La historia de los hombres es una sucesión de tentativas de establecer un encuentro con Dios, de entablar diálogo con él, de obligarlo a abrirnos el cielo, de hacerlo descender, que nos permita subir, de hacer que nos revele sus secretos y nos introduzca en sus misterios.
No es el hombre el que establece el contacto con Dios; es Dios quien da el primer paso hacia el hombre, y lo hace sirviéndose de la boca de otros hombres, los profetas. " He aquí - dice un día el Señor a Jeremías - que pongo mis palabras en tu boca. (...) Tú serás como mi boca" ( Jer 1,9; 15,19).
Pero hay una boca que supera incomparablemente a la de todos los profetas: es la boca de Jesús de Nazaret.
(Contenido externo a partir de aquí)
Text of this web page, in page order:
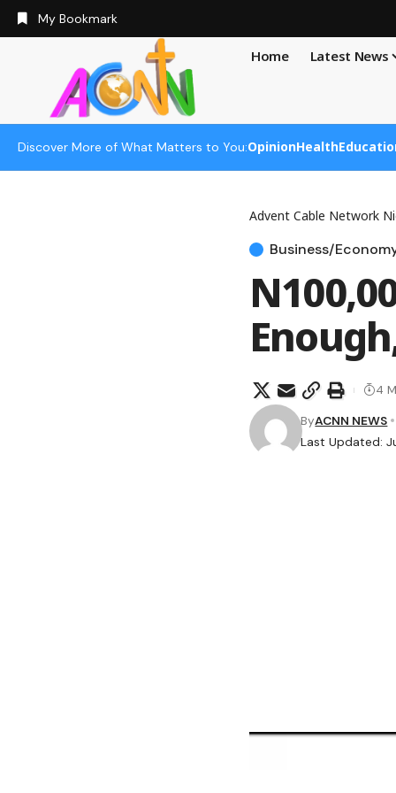
My Bookmark
Home Latest News
Discover More of What Matters to You:OpinionHealth
Advent Cable Network
Business/
Last Updated:
ByACNN NEWS
4

La suya sí que es realmente la boca misma de Dios: " El que viene de lo alto está por encima de mí. Él da testimonio de lo que ha visto y oído. Aquél a quien Dios ha enviado profiere, en efecto, palabras de Dios" ( Jn 3, 31- 34).
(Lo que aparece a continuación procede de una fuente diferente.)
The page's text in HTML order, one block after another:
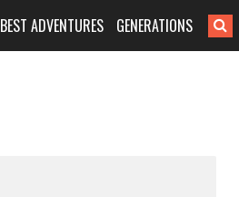
BEST ADVENTURES GENERATIONS
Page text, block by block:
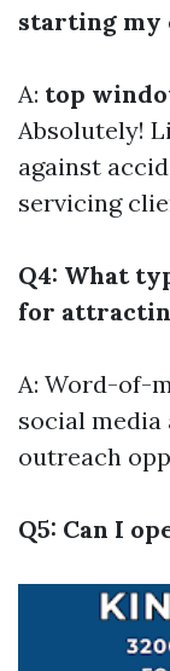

El evangelista Mateo introduce solemnemente las primeras palabras pronunciadas por Jesús: " Al ver las multitudes subió al monte, se sentó y se le acercaron sus discípulos; él, abriendo la boca, se puso a enseñarles así: "Bienaventurados..." ( Mt 5, 1-2).
La tradición cristiana ha situado este sermón en el monte que domina Cafarnaún. El que sube a él, entra en un oasis de paz que invita al recogimiento, la reflexión y la oración. Allí uno se siente casi espontáneamente empujado a alzar la vista al cielo y el pensamiento de dirige a Dios.
Por sugestiva que pueda ser esta experiencia, el "monte" del que habla Mateo hay que entenderlo en su profundo significado bíblico. La Biblia sitúa siempre en un monte los grandes encuentros con Dios, las grandes manifestaciones del Señor a los hombres. Más que un lugar real, el "monte" designa cualquier lugar o momento en que se revela la palabra de Dios.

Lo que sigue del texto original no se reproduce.